Experimental Example 2—Encapsulation Efficiency of Red Blood Cell Storage System for Mitochondria

The mitochondria were labeled with Mito Tracker® Red CMX Ros, and then, 10 μg, 20 μg, 40 μg, 80 μg, 150 μg or 200 μg of a labeled mitochondria suspension was mixed with 10×10⁶ red blood cells. A resulting mixture was centrifuged for 20 min at 800 g and 25° C. After centrifugation, a supernatant was removed to obtain a mitochondria-containing red blood cell pellet, which was then dispersed in 2 mL of a red blood cell preservation solution. After completing the establishment of storage systems of different mixing ratios, statistical analysis of the fluorescence intensity of the mitochondria label in the red blood cells was conducted using flow cytometry. The results revealed that the highest mitochondrial encapsulation efficiency was achieved by mixing the mitochondria suspension and the red blood cell suspension at a ratio of protein content:cell count=200 μg:10×10⁶. The experimental results were shown in FIG. 2.

Experimental Example 3

Protective Effects of Red Blood Cells on Mitochondrial Activity

Mitochondria were stored in red blood cells, PBS, or a commercial mitochondrial storage solution, and then, the APT synthesis capacity and the membrane potential levels of the mitochondria were compared among different storage methods after 24 hours of in vitro storage at 4° C. The results revealed that compared to the freshly isolated mitochondria (stored only in a preservation solution for transfer storage), the mitochondria stored in the red blood cells showed a smaller decrease in ATP content, while the mitochondria stored in the mitochondrial storage solution showed a significant decrease in ATP content; and the mitochondria stored in the red blood cells showed a significantly lower decrease in mitochondrial membrane potential than the other two storage methods. In summary, encapsulating with red blood cells provides a better protective effect for the mitochondrial activity. The experimental results were shown in FIG. 3.

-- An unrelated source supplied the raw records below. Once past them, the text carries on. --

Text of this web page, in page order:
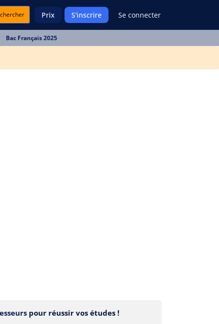
Prix S'inscrire Se connecter
Bac Français 2025
pour réussir vos études !
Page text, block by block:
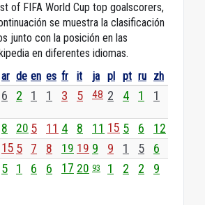
of FIFA World Cup top goalscorers,
se muestra la clasificación
junto con la posición en las
en diferentes idiomas.
ar de en es fr it ja pl pt ru zh
6 2 1 1 3 5 48 2 4 1 1
8 20 5 11 4 8 11 15 5 6 12
15 5 7 8 19 19 9 9 1 5 6
5 1 6 6 17 20 93 1 2 2 9
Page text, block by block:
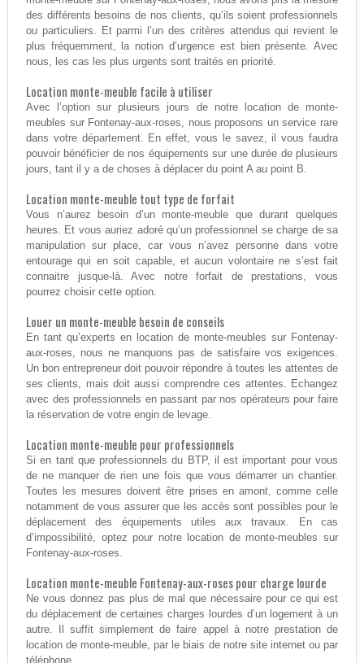
des différents besoins de nos clients, qu’ils soient professionnels
ou particuliers. Et parmi l’un des critères attendus qui revient le
plus fréquemment, la notion d’urgence est bien présente. Avec
nous, les cas les plus urgents sont traités en priorité.
Location monte-meuble facile à utiliser
Avec l’option sur plusieurs jours de notre location de monte-
meubles sur Fontenay-aux-roses, nous proposons un service rare
dans votre département. En effet, vous le savez, il vous faudra
pouvoir bénéficier de nos équipements sur une durée de plusieurs
jours, tant il y a de choses à déplacer du point A au point B.
Location monte-meuble tout type de forfait
Vous n’aurez besoin d’un monte-meuble que durant quelques
heures. Et vous auriez adoré qu’un professionnel se charge de sa
manipulation sur place, car vous n’avez personne dans votre
entourage qui en soit capable, et aucun volontaire ne s’est fait
connaitre jusque-là. Avec notre forfait de prestations, vous
pourrez choisir cette option.
Louer un monte-meuble besoin de conseils
En tant qu’experts en location de monte-meubles sur Fontenay-
aux-roses, nous ne manquons pas de satisfaire vos exigences.
Un bon entrepreneur doit pouvoir répondre à toutes les attentes de
ses clients, mais doit aussi comprendre ces attentes. Echangez
avec des professionnels en passant par nos opérateurs pour faire
la réservation de votre engin de levage.
Location monte-meuble pour professionnels
Si en tant que professionnels du BTP, il est important pour vous
de ne manquer de rien une fois que vous démarrer un chantier.
Toutes les mesures doivent être prises en amont, comme celle
notamment de vous assurer que les accès sont possibles pour le
déplacement des équipements utiles aux travaux. En cas
d’impossibilité, optez pour notre location de monte-meubles sur
Fontenay-aux-roses.
Location monte-meuble Fontenay-aux-roses pour charge lourde
Ne vous donnez pas plus de mal que nécessaire pour ce qui est
du déplacement de certaines charges lourdes d’un logement à un
autre. Il suffit simplement de faire appel à notre prestation de
location de monte-meuble, par le biais de notre site internet ou par
téléphone.

Experimental Example 4—Repairing Effects of Mitochondria From Different Storage Methods for Injured Myocardial Cells

After the establishment of an isoproterenol (ISO)-induced myocardial cell injury model, a transplantation therapy was carried out on myocardial cells by means of mitochondria stored in vitro for 24 hours at 4° C. using different storage methods. The results revealed that the myocardial cells subjected to the transplantation therapy using the mitochondria stored in red blood cells exhibited higher ATP content and membrane potential, indicating that the mitochondria stored in red blood cells still retained potential for the transplantation therapy. The experimental results were shown in FIG. 4.

In summary, the present invention provides storage conditions closest to an intracellular environment for mitochondria by utilizing red blood cells free of mitochondria and nuclei as carriers, such that the mitochondrial function and activity are significantly protected, and the in vitro preservation time of mitochondria is prolonged. Meanwhile, the nuclei-regulated reprogramming of mitochondrial function and the elimination of heterogeneous mitochondria are avoided. The present invention provides a stable means for in vitro preservation of mitochondria.

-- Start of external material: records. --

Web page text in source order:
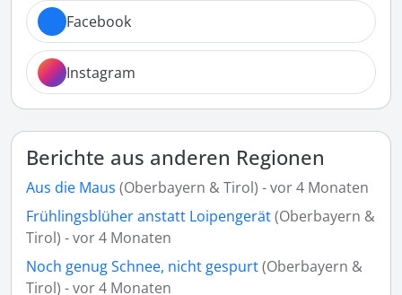
Facebook
Instagram
Berichte aus anderen Regionen
Aus die Maus (Oberbayern & Tirol) - vor 4 Monaten
Frühlingsblüher anstatt Loipengerät(Oberbayern &
Tirol) - vor 4 Monaten
Noch genug Schnee, nicht gespurt(Oberbayern &
Tirol) - vor 4 Monaten
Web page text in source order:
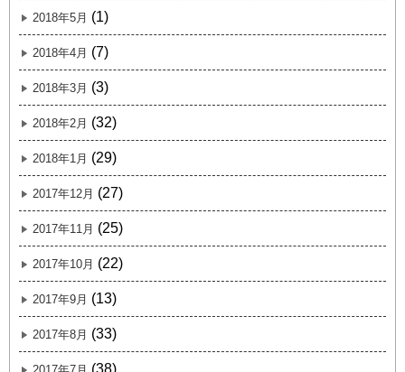
2018年5月 (1)
2018年4月 (7)
2018年3月 (3)
2018年2月 (32)
2018年1月 (29)
2017年12月 (27)
2017年11月 (25)
2017年10月 (22)
2017年9月 (13)
2017年8月 (33)
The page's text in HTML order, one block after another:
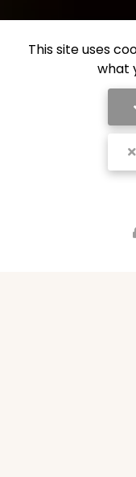
This site uses
what
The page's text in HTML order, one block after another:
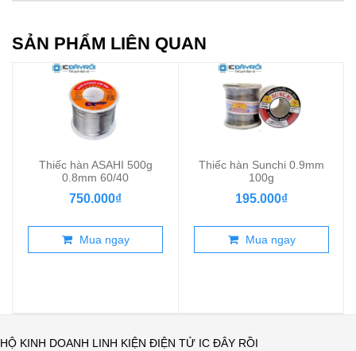
SẢN PHẨM LIÊN QUAN
Thiếc hàn ASAHI 500g
0.8mm 60/40
750.000₫
Mua ngay
Thiếc hàn Sunchi 0.9mm
100g
195.000₫
Mua ngay
HỘ KINH DOANH LINH KIỆN ĐIỆN TỬ IC ĐÂY RỒI
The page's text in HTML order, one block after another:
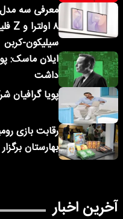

In addition, both PBS and the mitochondria storage solution offer only limited protective effect on the mitochondrial activity, by which the mitochondrial activity is significantly reduced after 24 hours of in vitro storage. In contrast, the mitochondria stored in red blood cells at (4±2)° C. can be preserved in vitro for 35-42 days, offering a long-term protective environment for mitochondria and prolonging the in vitro preservation time for mitochondria.

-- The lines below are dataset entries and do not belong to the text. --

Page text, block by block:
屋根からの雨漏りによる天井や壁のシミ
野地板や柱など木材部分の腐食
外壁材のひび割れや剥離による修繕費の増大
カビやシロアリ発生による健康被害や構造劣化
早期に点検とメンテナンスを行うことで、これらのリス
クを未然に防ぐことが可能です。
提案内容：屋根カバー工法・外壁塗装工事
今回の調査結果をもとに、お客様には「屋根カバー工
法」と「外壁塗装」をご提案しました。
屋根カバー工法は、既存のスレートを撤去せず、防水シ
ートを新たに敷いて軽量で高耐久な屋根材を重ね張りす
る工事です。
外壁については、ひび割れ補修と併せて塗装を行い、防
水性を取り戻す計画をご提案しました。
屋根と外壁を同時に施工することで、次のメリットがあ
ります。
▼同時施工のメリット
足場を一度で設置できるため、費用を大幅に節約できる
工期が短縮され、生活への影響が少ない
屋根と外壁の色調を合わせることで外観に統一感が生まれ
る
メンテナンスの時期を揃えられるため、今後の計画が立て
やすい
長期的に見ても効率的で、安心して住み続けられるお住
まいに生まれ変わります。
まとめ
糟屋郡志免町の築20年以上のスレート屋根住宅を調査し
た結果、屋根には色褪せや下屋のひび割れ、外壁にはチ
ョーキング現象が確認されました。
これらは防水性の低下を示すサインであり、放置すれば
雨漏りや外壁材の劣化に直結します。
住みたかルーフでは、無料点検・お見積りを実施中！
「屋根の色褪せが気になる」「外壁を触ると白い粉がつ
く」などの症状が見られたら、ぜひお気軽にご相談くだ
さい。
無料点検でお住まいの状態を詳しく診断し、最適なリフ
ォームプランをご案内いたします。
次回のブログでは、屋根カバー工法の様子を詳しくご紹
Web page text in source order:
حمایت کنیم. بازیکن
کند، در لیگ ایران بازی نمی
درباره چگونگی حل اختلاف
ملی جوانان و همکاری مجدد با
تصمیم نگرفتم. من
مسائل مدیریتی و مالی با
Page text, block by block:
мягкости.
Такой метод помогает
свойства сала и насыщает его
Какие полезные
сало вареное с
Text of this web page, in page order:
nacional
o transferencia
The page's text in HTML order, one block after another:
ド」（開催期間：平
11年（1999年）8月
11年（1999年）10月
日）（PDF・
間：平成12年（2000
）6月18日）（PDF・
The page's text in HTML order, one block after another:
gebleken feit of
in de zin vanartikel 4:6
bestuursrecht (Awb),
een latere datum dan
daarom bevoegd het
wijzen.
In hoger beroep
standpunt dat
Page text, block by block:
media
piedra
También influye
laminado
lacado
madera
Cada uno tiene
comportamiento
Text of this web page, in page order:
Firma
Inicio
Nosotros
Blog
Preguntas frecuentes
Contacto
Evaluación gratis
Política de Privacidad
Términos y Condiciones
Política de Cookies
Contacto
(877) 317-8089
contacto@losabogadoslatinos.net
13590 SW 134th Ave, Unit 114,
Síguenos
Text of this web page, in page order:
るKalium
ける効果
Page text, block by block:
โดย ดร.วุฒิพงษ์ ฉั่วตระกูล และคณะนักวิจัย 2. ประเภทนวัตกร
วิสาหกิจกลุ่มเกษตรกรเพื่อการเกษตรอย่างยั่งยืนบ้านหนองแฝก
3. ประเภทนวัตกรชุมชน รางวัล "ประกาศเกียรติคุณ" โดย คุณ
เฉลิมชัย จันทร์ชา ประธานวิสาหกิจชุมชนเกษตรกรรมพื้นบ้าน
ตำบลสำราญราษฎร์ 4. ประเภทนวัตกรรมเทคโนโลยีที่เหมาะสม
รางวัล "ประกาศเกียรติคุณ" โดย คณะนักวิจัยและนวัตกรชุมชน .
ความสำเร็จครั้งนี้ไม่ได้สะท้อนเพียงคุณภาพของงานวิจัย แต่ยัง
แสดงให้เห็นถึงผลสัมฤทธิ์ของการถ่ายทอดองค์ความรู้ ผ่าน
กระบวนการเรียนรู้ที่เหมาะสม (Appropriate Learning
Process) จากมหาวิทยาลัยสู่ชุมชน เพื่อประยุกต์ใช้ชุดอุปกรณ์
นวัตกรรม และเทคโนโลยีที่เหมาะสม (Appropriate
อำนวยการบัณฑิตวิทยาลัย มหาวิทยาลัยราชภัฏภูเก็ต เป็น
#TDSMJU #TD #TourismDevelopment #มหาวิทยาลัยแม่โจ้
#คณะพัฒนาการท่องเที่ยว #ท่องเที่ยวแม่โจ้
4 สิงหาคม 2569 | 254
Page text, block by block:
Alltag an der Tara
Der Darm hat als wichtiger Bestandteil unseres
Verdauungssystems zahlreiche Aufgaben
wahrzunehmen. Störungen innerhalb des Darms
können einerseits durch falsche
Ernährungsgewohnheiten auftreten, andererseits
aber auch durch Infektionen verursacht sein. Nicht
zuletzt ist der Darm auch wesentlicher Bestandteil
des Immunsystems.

Described above are merely preferred embodiments of the present invention, which are not intended to limit the present invention. For those skilled in the art, various changes and variations can be made to the present invention. Any modification, equivalent substitution, improvement and the like made within the spirit and principle of the present invention shall be construed as being included within the protection scope of the present invention.